The Battle of Haeju was a small naval battle during the main phase of the Korean War. 

Off Haeju Bay in the Yellow Sea, on September 10, 1950, days before the Battle of Inchon, a South Korean navy patrol boat, PC-703, encountered a North Korean navy minelayer sailing vessel. After a brief fight, the North Korean minelayer was sunk with a loss of all crew and no South Korean casualties were reported. 

After the minelayer's sinking, PC-703 discovered that the sunken vessel had laid a mine field at the mouth of the Haeju Man and then reported to base the location of the sea mines.
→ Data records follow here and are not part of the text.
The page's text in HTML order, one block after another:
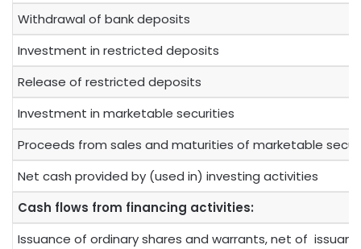
Withdrawal of bank deposits
Investment in restricted deposits
Release of restricted deposits
Investment in marketable securities
Proceeds from sales and maturities of marketable
Net cash provided by (used in) investing activities
Cash flows from financing activities:
Issuance of ordinary shares and warrants, net of
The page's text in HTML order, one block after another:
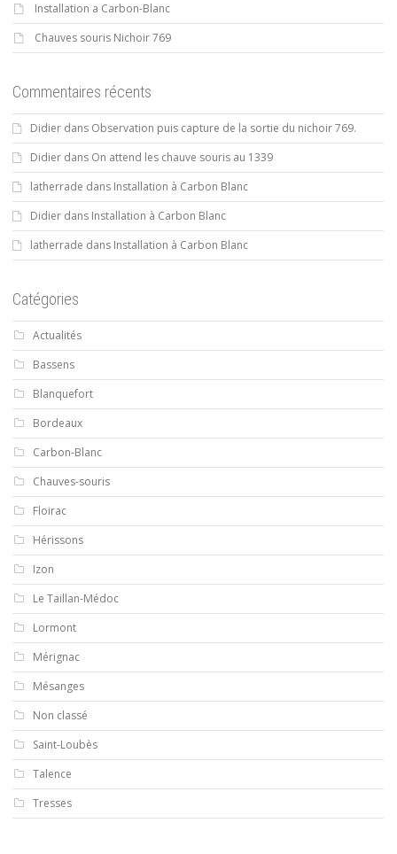
Installation a Carbon-Blanc
Chauves souris Nichoir 769
Commentaires récents
Didier dans Observation puis capture de la sortie du nichoir 769.
Didier dans On attend les chauve souris au 1339
latherrade dans Installation à Carbon Blanc
Didier dans Installation à Carbon Blanc
latherrade dans Installation à Carbon Blanc
Catégories
Actualités
Bassens
Blanquefort
Bordeaux
Carbon-Blanc
Chauves-souris
Floirac
Hérissons
Izon
Le Taillan-Médoc
Lormont
Mérignac
Mésanges
Non classé
Saint-Loubès
Talence
Tresses
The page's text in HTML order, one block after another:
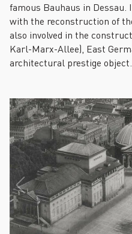
famous Bauhaus in Dessau.
with the reconstruction of
also involved in the
Karl-Marx-Allee), East
architectural prestige object.
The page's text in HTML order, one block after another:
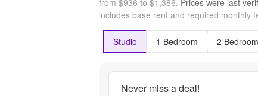
includes base rent and required monthly
Studio 1 Bedroom 2
Never miss a deal!
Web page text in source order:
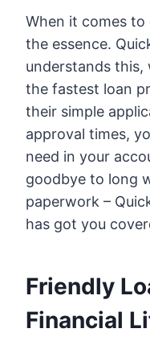
When it comes
the essence.
understands
the fastest loan
their simple
approval times,
need in your
goodbye to long
paperwork –
has got you
Friendly
Financial
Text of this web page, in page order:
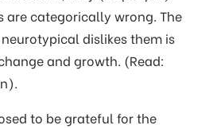
are categorically wrong. The
dislikes them is
and growth. (Read:
to be grateful for the
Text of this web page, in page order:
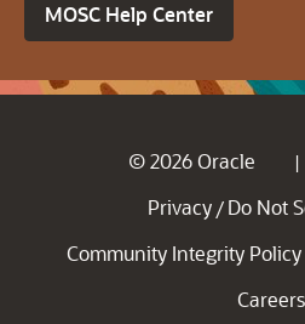
MOSC Help Center
© 2026 Oracle |
Privacy / Do Not
Community Integrity Policy
Careers
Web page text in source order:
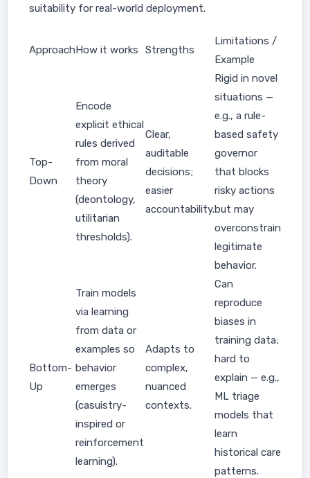
suitability for real-world deployment.
ApproachHow it works Strengths
Limitations /
Example
Top-
Down
Encode
explicit ethical
rules derived
from moral
theory
(deontology,
utilitarian
thresholds).
Clear,
auditable
decisions;
easier
accountability.
Rigid in novel
situations —
e.g., a rule-
based safety
governor
that blocks
risky actions
but may
overconstrain
legitimate
behavior.
Bottom-
Up
Train models
via learning
from data or
examples so
behavior
emerges
(casuistry-
inspired or
reinforcement
learning).
Adapts to
complex,
nuanced
contexts.
Can
reproduce
biases in
training data;
hard to
explain — e.g.,
ML triage
models that
learn
historical care
patterns.
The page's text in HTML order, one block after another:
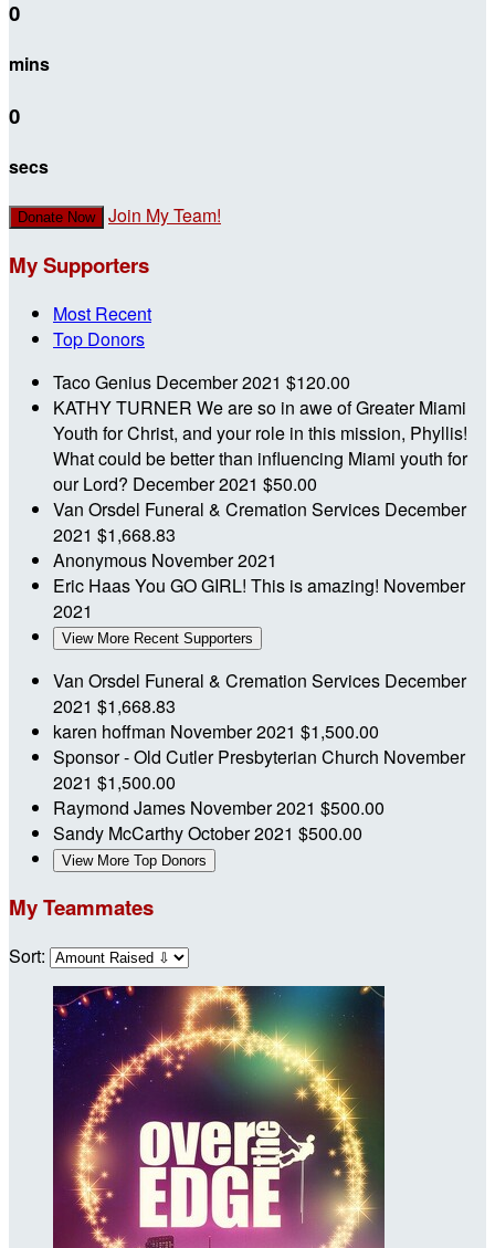
0
mins
0
secs
Donate Now Join My Team!
My Supporters
Most Recent
Top Donors
Taco Genius December 2021 $120.00
KATHY TURNER We are so in awe of Greater Miami
Youth for Christ, and your role in this mission, Phyllis!
What could be better than influencing Miami youth for
our Lord? December 2021 $50.00
Van Orsdel Funeral & Cremation Services December
2021 $1,668.83
Anonymous November 2021
Eric HaasYou GO GIRL! This is amazing! November
2021
View More Recent Supporters
Van Orsdel Funeral & Cremation Services December
2021 $1,668.83
karen hoffman November 2021 $1,500.00
Sponsor - Old Cutler Presbyterian Church November
2021 $1,500.00
Raymond James November 2021 $500.00
Sandy McCarthyOctober 2021 $500.00
View More Top Donors
My Teammates
Sort:
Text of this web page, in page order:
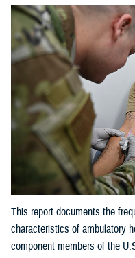
This report documents the
characteristics of ambulatory
component members of the
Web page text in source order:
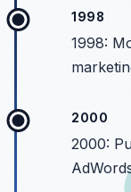
1998
1998:
2000
2000:
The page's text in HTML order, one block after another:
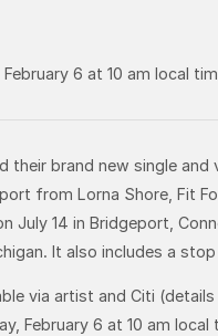
6 at 10 am local
their brand new single and
from Lorna Shore, Fit
July 14 in Bridgeport,
It also includes a
via artist and Citi
February 6 at 10 am local
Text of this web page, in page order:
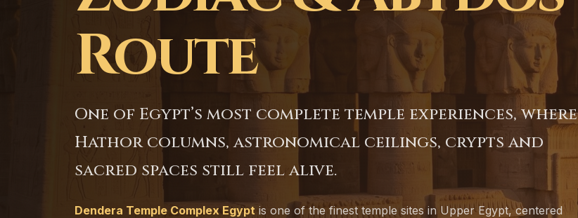
Route
One of Egypt’s most complete temple experiences, where
Hathor columns, astronomical ceilings, crypts and
sacred spaces still feel alive.
Dendera Temple Complex Egypt is one of the finest temple sites in Upper Egypt, centered
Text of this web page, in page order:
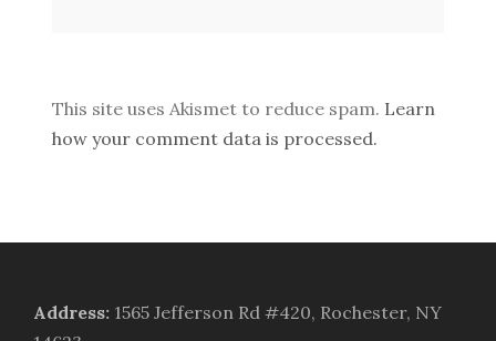
This site uses Akismet to reduce spam. Learn
how your comment data is processed.
Address: 1565 Jefferson Rd #420, Rochester, NY
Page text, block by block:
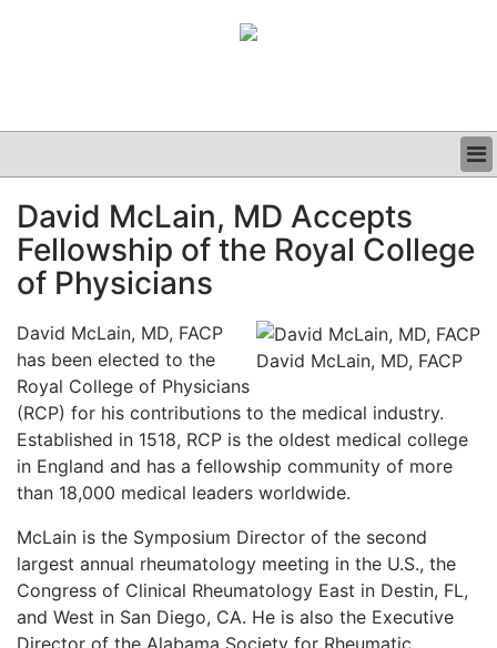
CLINICAL
GRAND ROUNDS
PODCAST
David McLain, MD Accepts
Fellowship of the Royal College
of Physicians
David McLain, MD, FACP
David McLain, MD, FACP
has been elected to the
Royal College of Physicians
(RCP) for his contributions to the medical industry.
Established in 1518, RCP is the oldest medical college
in England and has a fellowship community of more
than 18,000 medical leaders worldwide.
McLain is the Symposium Director of the second
largest annual rheumatology meeting in the U.S., the
Congress of Clinical Rheumatology East in Destin, FL,
and West in San Diego, CA. He is also the Executive
Director of the Alabama Society for Rheumatic
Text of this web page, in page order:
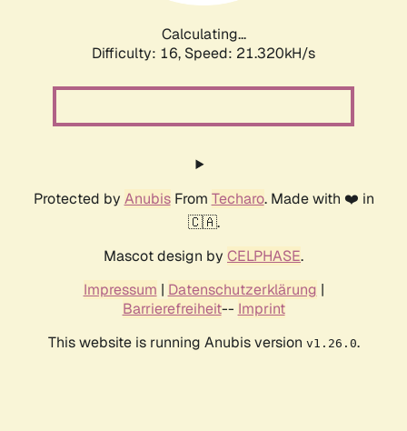
Calculating...
Difficulty: 16, Speed: 21.320kH/s
Protected by AnubisFrom Techaro. Made with ❤️ in
🇨🇦.
Mascot design by CELPHASE.
Impressum | Datenschutzerklärung |
Barrierefreiheit-- Imprint
This website is running Anubis version v1.26.0.
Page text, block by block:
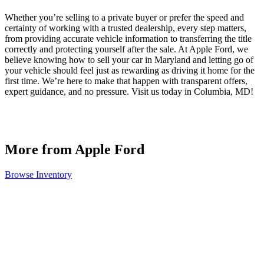
Whether you’re selling to a private buyer or prefer the speed and
certainty of working with a trusted dealership, every step matters,
from providing accurate vehicle information to transferring the title
correctly and protecting yourself after the sale. At Apple Ford, we
believe knowing how to sell your car in Maryland and letting go of
your vehicle should feel just as rewarding as driving it home for the
first time. We’re here to make that happen with transparent offers,
expert guidance, and no pressure. Visit us today in Columbia, MD!
More from Apple Ford
Browse Inventory
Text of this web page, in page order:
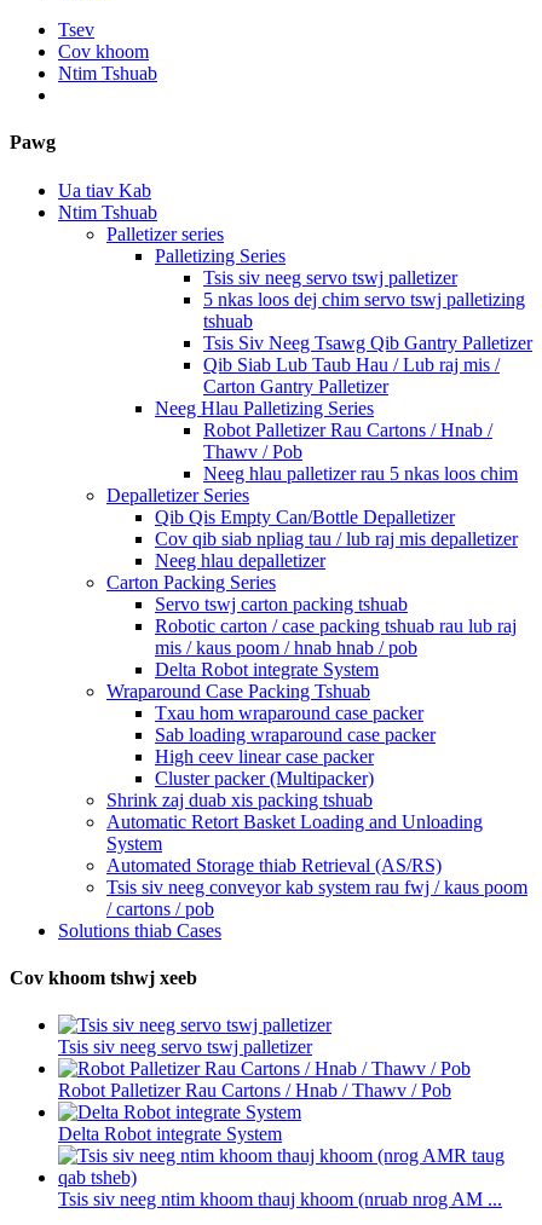
Tsev
Cov khoom
Ntim Tshuab
Pawg
Ua tiav Kab
Ntim Tshuab
Palletizer series
Palletizing Series
Tsis siv neeg servo tswj palletizer
5 nkas loos dej chim servo tswj palletizing
tshuab
Tsis Siv Neeg Tsawg Qib Gantry Palletizer
Qib Siab Lub Taub Hau / Lub raj mis /
Carton Gantry Palletizer
Neeg Hlau Palletizing Series
Robot Palletizer Rau Cartons / Hnab /
Thawv / Pob
Neeg hlau palletizer rau 5 nkas loos chim
Depalletizer Series
Qib Qis Empty Can/Bottle Depalletizer
Cov qib siab npliag tau / lub raj mis depalletizer
Neeg hlau depalletizer
Carton Packing Series
Servo tswj carton packing tshuab
Robotic carton / case packing tshuab rau lub raj
mis / kaus poom / hnab hnab / pob
Delta Robot integrate System
Wraparound Case Packing Tshuab
Txau hom wraparound case packer
Sab loading wraparound case packer
High ceev linear case packer
Cluster packer (Multipacker)
Shrink zaj duab xis packing tshuab
Automatic Retort Basket Loading and Unloading
System
Automated Storage thiab Retrieval (AS/RS)
Tsis siv neeg conveyor kab system rau fwj / kaus poom
/ cartons / pob
Solutions thiab Cases
Cov khoom tshwj xeeb
Tsis siv neeg servo tswj palletizer
Robot Palletizer Rau Cartons / Hnab / Thawv / Pob
Delta Robot integrate System
Tsis siv neeg ntim khoom thauj khoom (nruab nrog AM ...
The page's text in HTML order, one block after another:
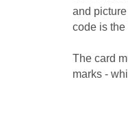
and
code is the
The card
marks -
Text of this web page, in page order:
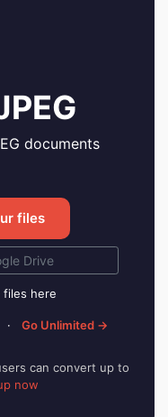
documents
files
Drive
files here
· Go Unlimited →
can convert up to
now
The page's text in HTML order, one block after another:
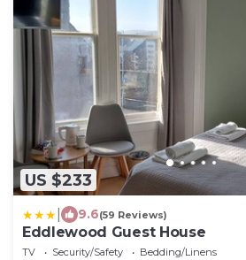
US $233
9.6(59 Reviews)
Eddlewood Guest House
TV Security/Safety
Bedding/Linens
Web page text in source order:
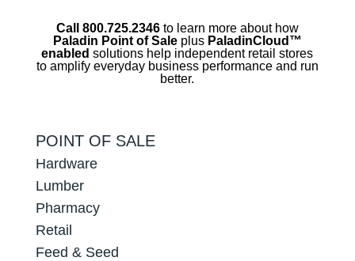
Call 800.725.2346 to learn more about how
Paladin Point of Saleplus PaladinCloud ™
enabled solutions help independent retail stores
to amplify everyday business performance and run
better.
POINT OF SALE
Hardware
Lumber
Pharmacy
Retail
Feed & Seed
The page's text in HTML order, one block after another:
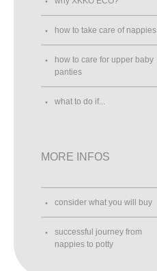
how to take care of nappies
how to care for upper baby
panties
what to do if...
MORE INFOS
consider what you will buy
successful journey from
nappies to potty
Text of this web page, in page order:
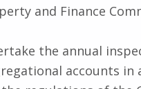
and Finance
the annual
accounts in
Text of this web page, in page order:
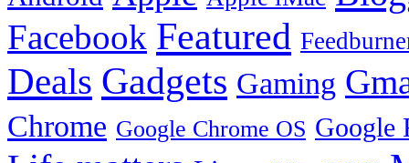
Facebook Featured
Deals Gadgets Gaming
Chrome Google Chrome OS Google
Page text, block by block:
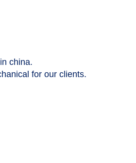
china.
for our clients.
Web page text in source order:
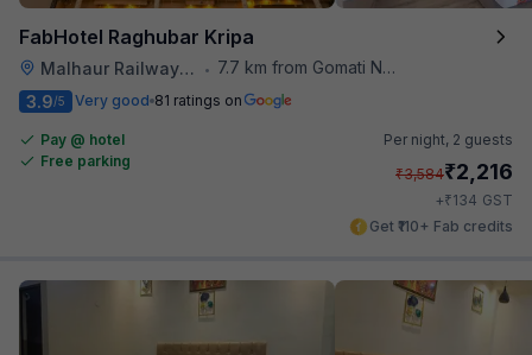
FabHotel Raghubar Kripa
Malhaur Railway Station •
7.7 km from Gomati Nagar Station
3.9/5 Very good 81 ratings on
Pay @ hotel
Free parking
Per night, 2 guests
₹3,584₹2,216
+₹134 GST
Get ₹110+ Fab credits
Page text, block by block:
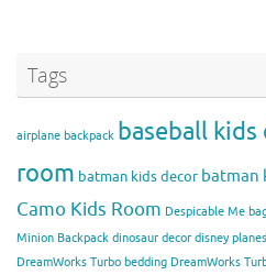
Tags
airplane backpack baseball kids
room batman kids decor batman
Camo Kids Room Despicable Me
Minion Backpack dinosaur decor disney
DreamWorks Turbo bedding DreamWorks

Two days later on September 12, PC-703 encountered three small transports and sank them. The three supply vessels were most likely unarmed.

See also

List of border incidents involving North Korea

References
Montross, Lynn. The Inchon Landing—Victory over Time and Tide. The Marine Corps Gazette. July 1951.
Rottman, Gordon R. 'Inch'on 1950'; The last great amphibious assault; Osprey Campaign Series #162; Osprey Publishing, 2006. 
 Schnabel, James F. United States Army in the Korean War: Policy and Direction: The First Year  (Washington: United States Army Center of Military History, 1992 reprint of 1972). CMH Pub 20-1-1. Full text online. Chapters 8–9.
  Simmons, Edwin H.  Over the Seawall: US Marines at Incheon. Part 1 Part 2 (Marines in the Korean War Commemorative Series.)  US Marine Corps History Center, 2000. 69 pp.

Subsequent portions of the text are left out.